■ What the exercise asks ■
From the first line to the last, repeat the records exactly and skip the pictures.

★ ★ ★

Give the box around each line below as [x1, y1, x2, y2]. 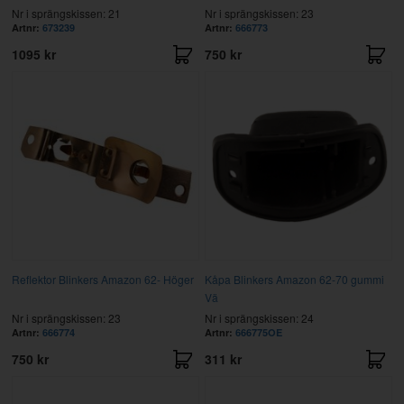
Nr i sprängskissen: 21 [11, 5, 121, 21]
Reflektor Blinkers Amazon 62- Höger [11, 271, 194, 287]
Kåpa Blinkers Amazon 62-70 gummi [204, 271, 384, 287]
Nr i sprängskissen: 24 [204, 309, 314, 326]
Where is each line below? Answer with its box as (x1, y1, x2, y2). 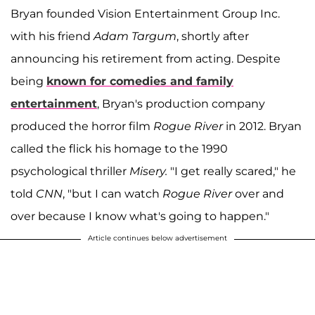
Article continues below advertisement (88, 233, 227, 243)
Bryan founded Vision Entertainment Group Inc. (11, 6, 280, 20)
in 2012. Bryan (223, 119, 302, 133)
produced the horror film (11, 119, 153, 133)
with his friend (11, 29, 94, 43)
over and (235, 186, 284, 200)
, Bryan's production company (97, 96, 265, 110)
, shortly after (176, 29, 249, 43)
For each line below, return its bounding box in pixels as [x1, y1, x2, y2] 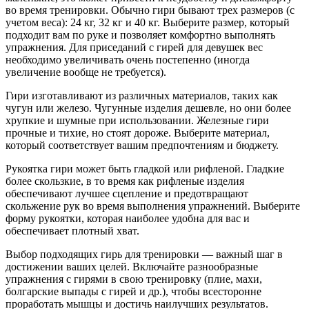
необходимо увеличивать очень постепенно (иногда [6, 54, 250, 66]
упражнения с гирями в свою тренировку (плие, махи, [6, 273, 262, 285]
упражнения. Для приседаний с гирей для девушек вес [6, 41, 263, 53]
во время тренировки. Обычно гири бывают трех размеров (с [6, 4, 295, 16]
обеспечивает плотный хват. [6, 225, 139, 237]
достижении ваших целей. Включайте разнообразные [6, 261, 258, 272]
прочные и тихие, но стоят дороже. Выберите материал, [6, 127, 270, 139]
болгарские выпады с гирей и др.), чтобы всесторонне [6, 286, 261, 297]
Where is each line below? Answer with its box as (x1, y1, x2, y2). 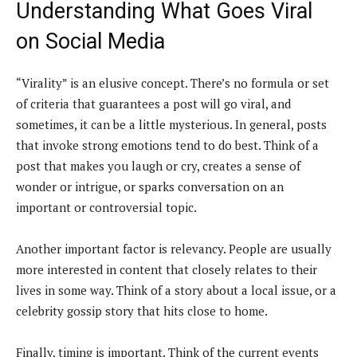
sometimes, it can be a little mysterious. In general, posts (16, 116, 327, 132)
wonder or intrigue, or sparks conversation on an (16, 178, 284, 194)
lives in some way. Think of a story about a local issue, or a (16, 281, 336, 298)
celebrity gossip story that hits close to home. (16, 302, 268, 319)
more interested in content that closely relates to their (16, 261, 317, 277)
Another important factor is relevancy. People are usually (16, 240, 331, 257)
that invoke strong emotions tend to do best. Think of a (16, 136, 319, 153)
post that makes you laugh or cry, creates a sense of (16, 157, 300, 174)
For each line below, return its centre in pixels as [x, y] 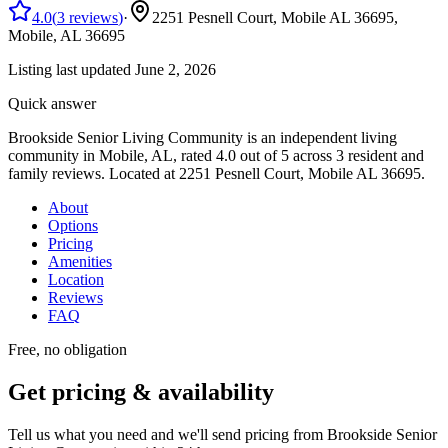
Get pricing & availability [141, 391]
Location [76, 279]
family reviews [54, 173]
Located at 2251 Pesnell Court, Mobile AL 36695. [265, 173]
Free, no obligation [67, 349]
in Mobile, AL [126, 155]
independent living [338, 137]
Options [73, 225]
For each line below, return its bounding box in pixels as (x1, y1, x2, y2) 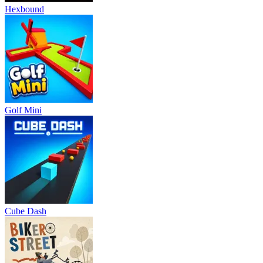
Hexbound (5, 4, 44, 14)
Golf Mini (5, 104, 42, 115)
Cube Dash (5, 205, 46, 216)
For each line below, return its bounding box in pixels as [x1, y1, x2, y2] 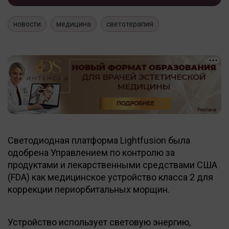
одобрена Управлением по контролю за [8, 147, 175, 158]
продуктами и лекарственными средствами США [8, 159, 217, 170]
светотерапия [106, 19, 153, 28]
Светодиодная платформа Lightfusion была [8, 134, 190, 146]
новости [13, 19, 41, 28]
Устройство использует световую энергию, [8, 216, 191, 227]
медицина [56, 19, 91, 28]
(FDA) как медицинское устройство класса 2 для [8, 171, 213, 182]

★ ★ ★

■ Response ■
Give the box around each line below as [x1, y1, x2, y2]. 
Nr i sprängskissen: 21 [11, 5, 121, 21]
Reflektor Blinkers Amazon 62- Höger [11, 271, 194, 287]
Kåpa Blinkers Amazon 62-70 gummi [204, 271, 384, 287]
Nr i sprängskissen: 24 [204, 309, 314, 326]
Where is each line below? Answer with its box as (x1, y1, x2, y2). 
Article continues below advertisement (88, 233, 227, 243)
Bryan founded Vision Entertainment Group Inc. (11, 6, 280, 20)
in 2012. Bryan (223, 119, 302, 133)
produced the horror film (11, 119, 153, 133)
with his friend (11, 29, 94, 43)
over and (235, 186, 284, 200)
, Bryan's production company (97, 96, 265, 110)
, shortly after (176, 29, 249, 43)
For each line below, return its bounding box in pixels as [x1, y1, x2, y2] 
необходимо увеличивать очень постепенно (иногда [6, 54, 250, 66]
упражнения с гирями в свою тренировку (плие, махи, [6, 273, 262, 285]
упражнения. Для приседаний с гирей для девушек вес [6, 41, 263, 53]
во время тренировки. Обычно гири бывают трех размеров (с [6, 4, 295, 16]
обеспечивает плотный хват. [6, 225, 139, 237]
достижении ваших целей. Включайте разнообразные [6, 261, 258, 272]
прочные и тихие, но стоят дороже. Выберите материал, [6, 127, 270, 139]
болгарские выпады с гирей и др.), чтобы всесторонне [6, 286, 261, 297]
Where is each line below? Answer with its box as (x1, y1, x2, y2). 
sometimes, it can be a little mysterious. In general, posts (16, 116, 327, 132)
wonder or intrigue, or sparks conversation on an (16, 178, 284, 194)
lives in some way. Think of a story about a local issue, or a (16, 281, 336, 298)
celebrity gossip story that hits close to home. (16, 302, 268, 319)
more interested in content that closely relates to their (16, 261, 317, 277)
Another important factor is relevancy. People are usually (16, 240, 331, 257)
that invoke strong emotions tend to do best. Think of a (16, 136, 319, 153)
post that makes you laugh or cry, creates a sense of (16, 157, 300, 174)
For each line below, return its centre in pixels as [x, y] 
Get pricing & availability [141, 391]
Location [76, 279]
family reviews [54, 173]
Located at 2251 Pesnell Court, Mobile AL 36695. [265, 173]
Free, no obligation [67, 349]
in Mobile, AL [126, 155]
independent living [338, 137]
Options [73, 225]
For each line below, return its bounding box in pixels as (x1, y1, x2, y2) 
Hexbound (5, 4, 44, 14)
Golf Mini (5, 104, 42, 115)
Cube Dash (5, 205, 46, 216)
For each line below, return its bounding box in pixels as [x1, y1, x2, y2] 
одобрена Управлением по контролю за [8, 147, 175, 158]
продуктами и лекарственными средствами США [8, 159, 217, 170]
светотерапия [106, 19, 153, 28]
Светодиодная платформа Lightfusion была [8, 134, 190, 146]
новости [13, 19, 41, 28]
Устройство использует световую энергию, [8, 216, 191, 227]
медицина [56, 19, 91, 28]
(FDA) как медицинское устройство класса 2 для [8, 171, 213, 182]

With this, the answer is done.